Below are records that should be duplicated exactly, with no image retained.

### Materials provided
────
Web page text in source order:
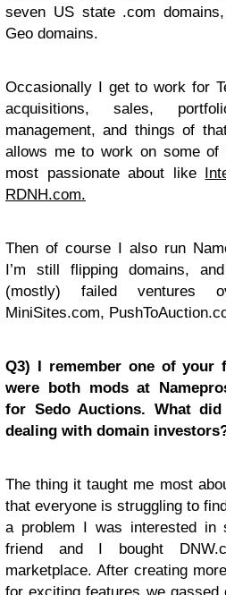
seven US state .com
Geo domains.
Occasionally I get to work for
acquisitions, sales,
management, and things of
allows me to work on some
most passionate about like
RDNH.com.
Then of course I also run
I’m still flipping domains,
(mostly) failed ventures
MiniSites.com,
Q3) I remember one of your
were both mods at
for Sedo Auctions. What
dealing with domain
The thing it taught me most
that everyone is struggling to
a problem I was interested in
friend and I bought
marketplace. After creating
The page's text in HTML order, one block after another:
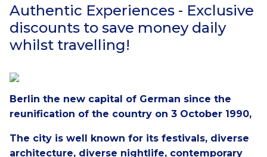
Authentic Experiences - Exclusive
discounts to save money daily
whilst travelling!
Berlin the new capital of German since the
reunification of the country on 3 October 1990,
The city is well known for its festivals, diverse
architecture, diverse nightlife, contemporary
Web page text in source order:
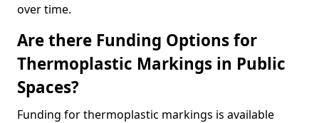
over time.
Are there Funding Options for
Thermoplastic Markings in Public
Spaces?
Funding for thermoplastic markings is available
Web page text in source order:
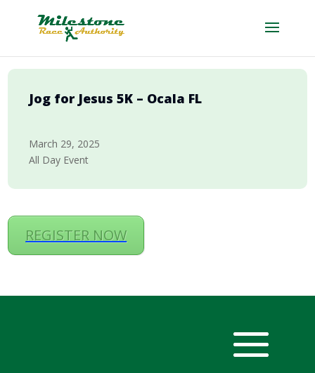
Jog for Jesus 5K – Ocala FL
March 29, 2025
All Day Event
REGISTER NOW
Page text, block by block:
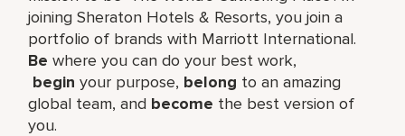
────
### Solution to the problem
Web page text in source order:
seven US state .com
Geo domains.
Occasionally I get to work for
acquisitions, sales,
management, and things of
allows me to work on some
most passionate about like
RDNH.com.
Then of course I also run
I’m still flipping domains,
(mostly) failed ventures
MiniSites.com,
Q3) I remember one of your
were both mods at
for Sedo Auctions. What
dealing with domain
The thing it taught me most
that everyone is struggling to
a problem I was interested in
friend and I bought
marketplace. After creating
The page's text in HTML order, one block after another:
Authentic Experiences - Exclusive
discounts to save money daily
whilst travelling!
Berlin the new capital of German since the
reunification of the country on 3 October 1990,
The city is well known for its festivals, diverse
architecture, diverse nightlife, contemporary
Web page text in source order:
over time.
Are there Funding Options for
Thermoplastic Markings in Public
Spaces?
Funding for thermoplastic markings is available
Web page text in source order:
Jog for Jesus 5K – Ocala FL
March 29, 2025
All Day Event
REGISTER NOW
Page text, block by block:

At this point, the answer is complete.